By seeing the above confusion matrix, it is clear that 5 Ham are mis classified as Spam, and 8 Spam are misclassified as Ham. Let'see what are those misclassified text messages. Looking those messages may help us to come up with more advanced feature engineering.

In [None]:
pd.set_option('display.max_colwidth', -1)
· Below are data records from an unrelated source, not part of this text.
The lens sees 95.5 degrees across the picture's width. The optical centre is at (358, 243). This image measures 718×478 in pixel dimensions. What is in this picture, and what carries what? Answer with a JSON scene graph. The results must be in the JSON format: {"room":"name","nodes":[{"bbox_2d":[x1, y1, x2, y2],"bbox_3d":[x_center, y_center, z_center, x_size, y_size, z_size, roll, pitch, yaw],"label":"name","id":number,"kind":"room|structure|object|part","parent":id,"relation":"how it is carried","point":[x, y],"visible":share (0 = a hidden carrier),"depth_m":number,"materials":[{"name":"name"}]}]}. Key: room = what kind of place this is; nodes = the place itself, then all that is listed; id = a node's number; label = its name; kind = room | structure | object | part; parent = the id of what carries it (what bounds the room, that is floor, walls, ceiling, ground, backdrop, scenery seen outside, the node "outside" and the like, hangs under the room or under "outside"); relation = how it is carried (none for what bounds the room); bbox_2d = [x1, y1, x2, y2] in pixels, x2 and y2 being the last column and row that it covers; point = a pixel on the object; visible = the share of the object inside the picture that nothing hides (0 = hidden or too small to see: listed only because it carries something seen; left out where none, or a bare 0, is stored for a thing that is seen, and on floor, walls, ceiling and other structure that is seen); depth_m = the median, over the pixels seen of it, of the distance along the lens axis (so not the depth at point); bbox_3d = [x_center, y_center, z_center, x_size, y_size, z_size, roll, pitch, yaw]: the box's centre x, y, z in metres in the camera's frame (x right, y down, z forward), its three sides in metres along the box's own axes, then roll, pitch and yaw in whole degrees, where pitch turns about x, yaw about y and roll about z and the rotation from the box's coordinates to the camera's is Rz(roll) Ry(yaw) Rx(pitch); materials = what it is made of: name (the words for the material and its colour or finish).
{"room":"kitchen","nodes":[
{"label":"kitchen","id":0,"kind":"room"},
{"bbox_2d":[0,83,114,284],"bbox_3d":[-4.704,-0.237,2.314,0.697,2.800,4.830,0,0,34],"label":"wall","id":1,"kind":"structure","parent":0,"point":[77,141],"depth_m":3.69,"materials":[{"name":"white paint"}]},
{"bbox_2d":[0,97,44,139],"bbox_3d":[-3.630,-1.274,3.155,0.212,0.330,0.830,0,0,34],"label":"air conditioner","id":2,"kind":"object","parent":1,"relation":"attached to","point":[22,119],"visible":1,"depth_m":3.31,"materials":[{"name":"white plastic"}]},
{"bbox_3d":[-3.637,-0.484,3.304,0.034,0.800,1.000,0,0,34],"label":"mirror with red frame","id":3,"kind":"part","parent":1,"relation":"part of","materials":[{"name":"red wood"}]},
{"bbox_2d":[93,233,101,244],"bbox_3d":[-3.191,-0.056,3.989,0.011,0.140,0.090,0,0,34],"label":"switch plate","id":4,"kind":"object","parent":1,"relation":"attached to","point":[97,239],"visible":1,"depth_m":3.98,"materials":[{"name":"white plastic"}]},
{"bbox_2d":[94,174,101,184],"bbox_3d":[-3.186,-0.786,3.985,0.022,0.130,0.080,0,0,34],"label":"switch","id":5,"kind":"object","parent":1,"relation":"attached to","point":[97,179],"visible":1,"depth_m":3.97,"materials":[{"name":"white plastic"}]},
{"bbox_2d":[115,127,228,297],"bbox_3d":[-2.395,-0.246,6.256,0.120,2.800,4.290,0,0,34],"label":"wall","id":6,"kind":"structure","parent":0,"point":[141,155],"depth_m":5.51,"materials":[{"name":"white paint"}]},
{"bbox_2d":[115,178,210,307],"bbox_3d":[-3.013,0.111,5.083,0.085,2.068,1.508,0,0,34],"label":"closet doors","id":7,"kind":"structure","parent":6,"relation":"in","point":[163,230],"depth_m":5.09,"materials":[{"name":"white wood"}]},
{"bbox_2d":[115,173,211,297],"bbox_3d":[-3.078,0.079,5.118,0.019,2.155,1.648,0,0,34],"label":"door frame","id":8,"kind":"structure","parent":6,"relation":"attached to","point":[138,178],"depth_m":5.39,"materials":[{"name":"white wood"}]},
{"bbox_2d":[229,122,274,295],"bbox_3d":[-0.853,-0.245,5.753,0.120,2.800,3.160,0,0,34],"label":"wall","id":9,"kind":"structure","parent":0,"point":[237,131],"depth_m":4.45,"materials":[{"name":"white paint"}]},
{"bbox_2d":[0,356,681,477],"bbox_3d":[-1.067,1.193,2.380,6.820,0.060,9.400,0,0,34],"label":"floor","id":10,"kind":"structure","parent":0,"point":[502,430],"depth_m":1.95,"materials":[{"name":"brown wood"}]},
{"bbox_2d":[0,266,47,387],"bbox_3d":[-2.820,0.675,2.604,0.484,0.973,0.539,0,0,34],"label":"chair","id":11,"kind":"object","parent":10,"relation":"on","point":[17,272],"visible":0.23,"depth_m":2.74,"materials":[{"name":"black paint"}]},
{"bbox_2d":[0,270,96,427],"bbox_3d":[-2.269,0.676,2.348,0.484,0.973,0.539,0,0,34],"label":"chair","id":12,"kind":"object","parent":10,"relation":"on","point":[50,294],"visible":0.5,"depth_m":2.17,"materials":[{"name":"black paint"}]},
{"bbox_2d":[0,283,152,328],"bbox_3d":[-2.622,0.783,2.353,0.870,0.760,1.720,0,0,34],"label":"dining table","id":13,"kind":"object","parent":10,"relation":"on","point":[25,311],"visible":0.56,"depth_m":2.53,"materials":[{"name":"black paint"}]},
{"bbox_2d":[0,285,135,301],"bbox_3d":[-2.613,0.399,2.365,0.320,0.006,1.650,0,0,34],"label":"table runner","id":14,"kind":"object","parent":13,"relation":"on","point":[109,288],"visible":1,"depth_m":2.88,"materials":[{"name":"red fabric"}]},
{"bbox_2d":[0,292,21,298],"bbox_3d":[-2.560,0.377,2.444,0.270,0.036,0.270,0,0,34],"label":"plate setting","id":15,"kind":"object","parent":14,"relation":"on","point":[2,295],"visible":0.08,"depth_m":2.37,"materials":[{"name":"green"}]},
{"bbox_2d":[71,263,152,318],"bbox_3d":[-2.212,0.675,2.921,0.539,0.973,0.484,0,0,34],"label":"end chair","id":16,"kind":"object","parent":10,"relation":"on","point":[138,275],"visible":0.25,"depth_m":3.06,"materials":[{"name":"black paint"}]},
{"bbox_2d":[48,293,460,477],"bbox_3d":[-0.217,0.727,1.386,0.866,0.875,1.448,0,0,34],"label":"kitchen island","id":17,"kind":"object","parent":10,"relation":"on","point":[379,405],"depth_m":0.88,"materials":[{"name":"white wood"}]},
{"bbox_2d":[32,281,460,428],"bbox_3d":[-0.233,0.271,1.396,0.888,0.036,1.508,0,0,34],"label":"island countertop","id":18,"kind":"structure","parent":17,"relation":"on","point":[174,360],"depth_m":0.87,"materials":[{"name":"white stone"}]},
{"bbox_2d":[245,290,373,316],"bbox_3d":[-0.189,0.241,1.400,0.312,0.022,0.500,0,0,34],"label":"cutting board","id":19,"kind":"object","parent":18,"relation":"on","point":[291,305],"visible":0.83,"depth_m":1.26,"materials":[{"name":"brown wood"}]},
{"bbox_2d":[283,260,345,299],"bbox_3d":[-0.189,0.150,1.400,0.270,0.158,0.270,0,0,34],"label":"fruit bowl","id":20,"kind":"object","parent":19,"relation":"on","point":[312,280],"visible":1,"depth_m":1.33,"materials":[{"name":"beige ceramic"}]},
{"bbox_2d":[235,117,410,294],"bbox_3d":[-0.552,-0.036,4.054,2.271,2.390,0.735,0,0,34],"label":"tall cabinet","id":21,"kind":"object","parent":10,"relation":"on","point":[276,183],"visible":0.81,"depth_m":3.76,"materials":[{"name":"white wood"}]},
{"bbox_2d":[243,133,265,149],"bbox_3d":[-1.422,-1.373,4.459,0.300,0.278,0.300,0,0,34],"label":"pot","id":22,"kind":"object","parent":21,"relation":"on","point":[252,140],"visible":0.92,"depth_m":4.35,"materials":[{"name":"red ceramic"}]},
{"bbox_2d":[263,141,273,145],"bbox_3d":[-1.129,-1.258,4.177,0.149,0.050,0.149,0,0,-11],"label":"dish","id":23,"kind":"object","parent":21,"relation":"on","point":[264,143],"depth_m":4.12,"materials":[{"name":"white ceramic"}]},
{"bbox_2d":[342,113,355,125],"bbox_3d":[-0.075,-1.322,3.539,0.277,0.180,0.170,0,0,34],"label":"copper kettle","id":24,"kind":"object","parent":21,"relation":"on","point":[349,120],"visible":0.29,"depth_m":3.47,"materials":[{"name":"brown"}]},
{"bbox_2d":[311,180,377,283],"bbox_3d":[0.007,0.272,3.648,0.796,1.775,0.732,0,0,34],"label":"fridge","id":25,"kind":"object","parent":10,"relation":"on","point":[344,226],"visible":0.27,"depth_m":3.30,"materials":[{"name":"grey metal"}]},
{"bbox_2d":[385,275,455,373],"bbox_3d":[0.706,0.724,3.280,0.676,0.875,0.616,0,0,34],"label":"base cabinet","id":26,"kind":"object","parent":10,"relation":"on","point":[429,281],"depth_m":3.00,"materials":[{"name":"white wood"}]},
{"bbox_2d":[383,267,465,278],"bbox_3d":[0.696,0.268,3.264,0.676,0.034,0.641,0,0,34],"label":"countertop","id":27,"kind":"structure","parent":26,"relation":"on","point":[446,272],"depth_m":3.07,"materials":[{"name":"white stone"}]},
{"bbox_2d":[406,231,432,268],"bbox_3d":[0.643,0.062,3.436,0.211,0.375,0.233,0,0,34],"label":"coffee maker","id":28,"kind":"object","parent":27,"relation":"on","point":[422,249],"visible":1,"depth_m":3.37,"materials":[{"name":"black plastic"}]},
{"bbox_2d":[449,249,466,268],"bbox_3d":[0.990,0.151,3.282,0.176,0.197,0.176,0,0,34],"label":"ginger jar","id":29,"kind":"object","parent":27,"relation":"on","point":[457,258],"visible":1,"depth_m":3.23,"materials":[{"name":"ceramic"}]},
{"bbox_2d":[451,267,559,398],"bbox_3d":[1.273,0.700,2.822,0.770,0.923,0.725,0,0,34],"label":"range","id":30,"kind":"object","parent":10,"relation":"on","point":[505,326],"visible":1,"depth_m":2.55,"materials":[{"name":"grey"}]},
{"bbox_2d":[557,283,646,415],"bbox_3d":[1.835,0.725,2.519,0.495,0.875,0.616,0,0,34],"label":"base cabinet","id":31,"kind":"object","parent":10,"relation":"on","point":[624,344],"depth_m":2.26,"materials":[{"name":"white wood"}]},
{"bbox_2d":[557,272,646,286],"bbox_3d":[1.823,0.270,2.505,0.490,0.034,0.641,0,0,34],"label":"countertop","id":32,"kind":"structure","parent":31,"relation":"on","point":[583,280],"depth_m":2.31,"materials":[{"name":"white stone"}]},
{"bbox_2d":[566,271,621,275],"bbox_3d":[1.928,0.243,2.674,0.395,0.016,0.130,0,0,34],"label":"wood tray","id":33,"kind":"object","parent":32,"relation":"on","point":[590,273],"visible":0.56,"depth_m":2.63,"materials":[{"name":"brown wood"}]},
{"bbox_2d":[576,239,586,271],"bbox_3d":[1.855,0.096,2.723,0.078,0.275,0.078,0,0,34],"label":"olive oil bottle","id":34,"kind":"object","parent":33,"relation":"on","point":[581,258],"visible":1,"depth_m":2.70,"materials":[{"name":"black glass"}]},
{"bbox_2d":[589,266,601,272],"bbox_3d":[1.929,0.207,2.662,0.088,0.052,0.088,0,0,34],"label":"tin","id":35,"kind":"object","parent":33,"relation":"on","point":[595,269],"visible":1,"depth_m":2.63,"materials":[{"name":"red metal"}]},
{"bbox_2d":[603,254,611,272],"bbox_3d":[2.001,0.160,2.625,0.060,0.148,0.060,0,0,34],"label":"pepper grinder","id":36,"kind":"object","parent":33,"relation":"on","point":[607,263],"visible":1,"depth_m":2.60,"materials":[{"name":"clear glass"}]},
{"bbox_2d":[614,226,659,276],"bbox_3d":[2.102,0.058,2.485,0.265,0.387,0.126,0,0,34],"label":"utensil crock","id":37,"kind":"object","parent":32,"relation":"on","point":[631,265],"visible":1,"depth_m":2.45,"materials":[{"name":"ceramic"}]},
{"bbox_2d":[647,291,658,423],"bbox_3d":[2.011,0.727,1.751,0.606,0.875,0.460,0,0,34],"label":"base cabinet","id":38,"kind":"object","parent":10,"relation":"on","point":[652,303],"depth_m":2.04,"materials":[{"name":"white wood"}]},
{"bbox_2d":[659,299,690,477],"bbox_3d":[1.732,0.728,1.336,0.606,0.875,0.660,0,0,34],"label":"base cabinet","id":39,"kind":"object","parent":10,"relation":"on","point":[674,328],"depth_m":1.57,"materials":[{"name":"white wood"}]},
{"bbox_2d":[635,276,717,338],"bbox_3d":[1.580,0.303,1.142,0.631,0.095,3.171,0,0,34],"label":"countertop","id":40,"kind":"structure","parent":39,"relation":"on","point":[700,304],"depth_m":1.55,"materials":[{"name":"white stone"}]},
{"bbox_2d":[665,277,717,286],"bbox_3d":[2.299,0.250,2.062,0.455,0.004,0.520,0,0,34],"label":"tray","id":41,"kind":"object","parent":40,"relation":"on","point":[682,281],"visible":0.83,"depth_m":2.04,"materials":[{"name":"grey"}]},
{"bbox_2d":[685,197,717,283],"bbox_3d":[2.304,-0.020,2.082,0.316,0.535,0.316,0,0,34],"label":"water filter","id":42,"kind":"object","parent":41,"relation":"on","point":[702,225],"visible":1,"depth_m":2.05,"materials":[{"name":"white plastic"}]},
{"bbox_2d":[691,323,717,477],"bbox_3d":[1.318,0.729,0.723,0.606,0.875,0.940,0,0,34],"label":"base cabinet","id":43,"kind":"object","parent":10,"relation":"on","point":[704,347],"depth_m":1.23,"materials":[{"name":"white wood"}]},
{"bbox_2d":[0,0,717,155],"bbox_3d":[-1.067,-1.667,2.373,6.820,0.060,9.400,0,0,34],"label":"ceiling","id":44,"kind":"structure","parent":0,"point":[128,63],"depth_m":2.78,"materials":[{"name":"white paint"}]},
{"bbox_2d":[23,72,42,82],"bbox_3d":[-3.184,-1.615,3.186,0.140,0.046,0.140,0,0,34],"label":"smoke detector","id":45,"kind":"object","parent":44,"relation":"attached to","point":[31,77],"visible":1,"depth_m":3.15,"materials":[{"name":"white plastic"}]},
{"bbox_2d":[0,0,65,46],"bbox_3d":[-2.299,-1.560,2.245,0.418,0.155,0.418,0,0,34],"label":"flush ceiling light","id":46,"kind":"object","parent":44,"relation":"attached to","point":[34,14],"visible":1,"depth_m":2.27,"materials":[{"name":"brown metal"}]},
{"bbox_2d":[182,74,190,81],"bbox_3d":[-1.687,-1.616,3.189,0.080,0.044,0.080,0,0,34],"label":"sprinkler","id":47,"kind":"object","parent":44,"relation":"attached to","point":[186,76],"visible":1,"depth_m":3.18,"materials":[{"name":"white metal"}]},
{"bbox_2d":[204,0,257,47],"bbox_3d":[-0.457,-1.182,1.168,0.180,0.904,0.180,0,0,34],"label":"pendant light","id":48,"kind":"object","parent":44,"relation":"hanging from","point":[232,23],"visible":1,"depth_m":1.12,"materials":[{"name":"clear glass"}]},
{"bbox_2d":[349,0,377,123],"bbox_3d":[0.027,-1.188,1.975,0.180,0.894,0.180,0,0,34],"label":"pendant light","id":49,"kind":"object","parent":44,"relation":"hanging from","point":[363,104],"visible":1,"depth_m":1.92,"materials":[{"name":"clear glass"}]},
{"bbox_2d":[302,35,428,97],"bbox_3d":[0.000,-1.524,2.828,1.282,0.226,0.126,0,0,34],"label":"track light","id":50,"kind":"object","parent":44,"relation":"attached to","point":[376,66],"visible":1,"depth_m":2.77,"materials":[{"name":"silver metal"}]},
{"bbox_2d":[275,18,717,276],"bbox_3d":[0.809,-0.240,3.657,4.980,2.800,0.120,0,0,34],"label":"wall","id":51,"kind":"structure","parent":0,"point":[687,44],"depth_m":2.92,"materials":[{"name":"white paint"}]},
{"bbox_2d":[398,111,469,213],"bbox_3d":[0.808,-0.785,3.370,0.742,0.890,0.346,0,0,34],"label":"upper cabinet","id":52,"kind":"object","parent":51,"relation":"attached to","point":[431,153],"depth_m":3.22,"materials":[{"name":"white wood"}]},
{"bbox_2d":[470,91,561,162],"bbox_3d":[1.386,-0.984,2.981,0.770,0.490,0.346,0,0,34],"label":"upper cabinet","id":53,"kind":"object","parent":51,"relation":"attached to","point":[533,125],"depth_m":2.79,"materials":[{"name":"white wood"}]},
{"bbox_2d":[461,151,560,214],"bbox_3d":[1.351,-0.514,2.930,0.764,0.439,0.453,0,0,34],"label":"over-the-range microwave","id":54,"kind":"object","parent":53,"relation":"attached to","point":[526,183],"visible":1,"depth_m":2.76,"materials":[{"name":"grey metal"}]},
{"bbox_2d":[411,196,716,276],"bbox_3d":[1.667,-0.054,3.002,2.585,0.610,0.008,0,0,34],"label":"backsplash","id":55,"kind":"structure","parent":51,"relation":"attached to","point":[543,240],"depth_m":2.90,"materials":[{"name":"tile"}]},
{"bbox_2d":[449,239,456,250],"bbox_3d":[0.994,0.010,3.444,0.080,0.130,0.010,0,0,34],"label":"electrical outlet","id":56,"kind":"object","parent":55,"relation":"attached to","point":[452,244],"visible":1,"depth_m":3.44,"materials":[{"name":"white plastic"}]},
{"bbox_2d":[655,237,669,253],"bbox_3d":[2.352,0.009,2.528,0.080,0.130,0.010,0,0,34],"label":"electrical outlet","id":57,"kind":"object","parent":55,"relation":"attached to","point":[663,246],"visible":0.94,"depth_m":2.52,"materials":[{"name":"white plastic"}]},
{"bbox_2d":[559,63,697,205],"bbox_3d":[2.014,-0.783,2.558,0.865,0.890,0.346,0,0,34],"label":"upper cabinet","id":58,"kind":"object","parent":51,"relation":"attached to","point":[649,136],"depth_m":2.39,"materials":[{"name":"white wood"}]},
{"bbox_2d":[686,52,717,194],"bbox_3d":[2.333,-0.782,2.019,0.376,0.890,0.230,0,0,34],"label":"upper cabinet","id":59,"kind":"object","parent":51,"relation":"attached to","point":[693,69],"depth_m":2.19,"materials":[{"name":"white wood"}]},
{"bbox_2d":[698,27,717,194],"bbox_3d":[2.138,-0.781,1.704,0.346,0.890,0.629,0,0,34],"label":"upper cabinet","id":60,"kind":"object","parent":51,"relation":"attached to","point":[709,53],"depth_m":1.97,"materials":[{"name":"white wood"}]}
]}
I increased the pandas dataframe width to display the misclassified texts in full width. 

#### Misclassified as Spam

In [None]:
X_test[y_test < prediction["Multinomial"] ]

#### Misclassfied as Ham

In [None]:
X_test[y_test > prediction["Multinomial"] ]

## Linear Discriminant analysis
This is not the homework but I strongly encurage you to do this.

- Implement a Linear discriminant analysis model for a p=1 (one dimensional) predictor and 2 classes.
- Train it on data points sampled from two partly overlapping Gaussian distributions associated with the classes.
- Plot histograms of data points used for training.
- Test it with aditional samples.
- Implement a function that will produce a confussion matrix (with precission and recall scores) based on the results of the model fitting to data.
- make the treshold adjustable
- produce the confussion matrix for 3 different tresholds.
- do the same for two, partly overlapping uniform distributions

# Homework 2 

- Implement Naive Bayes model (remember about smoothing). 
- Find a reasonably interesting but not to complicated dataset for which you will be able to use this model to perform binary classification. Do the latter.
- Produce the confussion matrix, calculate accuracy, precission, recall
- Check how your model does against its version from sklearn and logistic regression from sklearn.